Comparison of tutors. Our initial goal will be to simulate an unskilled tutor with the dialogue moves identified by Graesser et al. (1995) and with LSA. Once we have created a model with an acceptable level of performance (e.g., conversational aptness and pedagogical value), we will go through a phase of tuning the parameters and rules of the model and to examine how this changes with tutor experience (i.e., the accumulating corpus of good and bad student responses). It is possible to manipulate the amount of domain knowledge of the computer tutor by feeding in a different volume of texts to the LSA program. We will subsequently compare different classes of tutors that embrace different ideal tutoring strategies, as discussed earlier. These models will be the same except for the production rules that select topics and dialog moves. Trained judges will assess the tutor's contributions with respect to conversational smoothness and pedagogical value, as discussed above. We will simulate tutorial dialogue with these different classes of tutors. However, it is too early to commit ourselves on exactly what classes of tutoring systems we plan on developing.

Learning outcomes. Although the primary objective of the proposed research does not address how well students learn with these computerized tutors, we do plan on conducting preliminary evaluations during the third year of the proposed research. College students in a Computer Literacy course will be randomly assigned to one of three different tutoring conditions (1) an unskilled tutor that has the dialog moves identified by Graesser et al. (1995), (2) a skilled tutor that has a set of ideal tutoring strategies in addition to the dialog moves in # 1, and (3) a reading control in which students read topics in the tutoring script that are yoked to topics that emerged in conditions I or 2. After receiving one of these three tutoring conditions, the students will be given a thorough test of the domain knowledge. The test will have a combination of essay questions, deep-reasoning questions, problems to solve, simple objective questions (short-answer questions and multiple-choice questions), and appraisals of particular dimensions of memory. We will include both accuracy-oriented and quantity-oriented measures of memory assessment (Koriat & Goldsmith, 1994). The objective questions and deep reasoning questions will tap specific topics, whereas the extended-response items will tap the organization of large chunks of material and a flexible integration of multiple concepts (Airasian, 1997; Kintsch, in press; Oosterhof, 1996). The tests that require reasoning and problem solving will tap the active knowledge that is being emphasized in recent trends in educational assessment (Goldman, Pelligrino, & Bransford, 1993; Office of Technology Assessment, 1992). The tests will be scored by LSA (see previous discussion of LSA) in addition to trained judges. Dr. Hacker (an expert in education and educational psychology), Dr. Marks (an expert in cognition, perception, and memory), and Dr. Gholson (an expert in cognitive development, learning, reasoning, and problem solving) will play a major role in developing tests that tap deep levels of understanding and tests that tap memory for the relatively shallow information.

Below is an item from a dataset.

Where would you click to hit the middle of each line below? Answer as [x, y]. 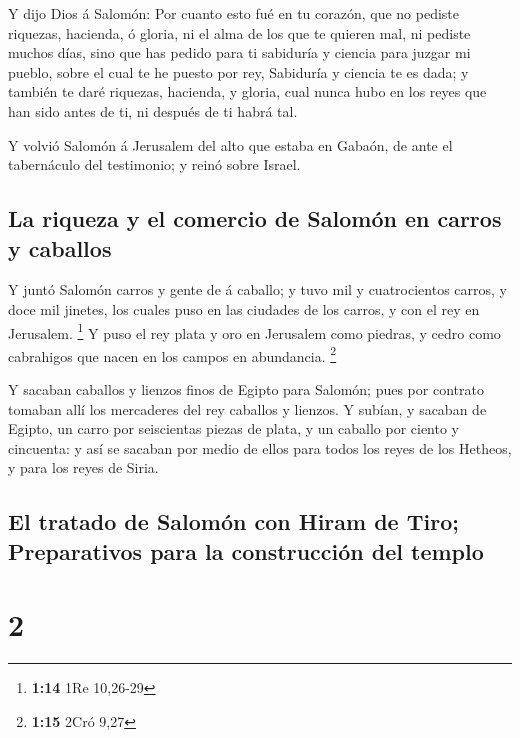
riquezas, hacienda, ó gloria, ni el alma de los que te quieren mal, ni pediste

Senior Personnel, Training, and the Institute for Intelligent Systems

The Pl, co-Pi's, and other senior personnel on this proposal have had extensive interactions over the years in our interdisciplinary Institute for Intelligent Systems (IIS). For the last 12 years, there have been weekly seminars on cognitive science, neural networks, and complex dynamical systems. These seminars have furnished a rich "grass roots" arena for discussing theories, models, and empirical research in cognitive science. The proposed research will be a substantial boost to the interdisciplinary IIS because the team of researchers will be working seriously on a single coordinated project instead of nurturing individual projects. The education of our student RA's will also benefit from a coordinated effort.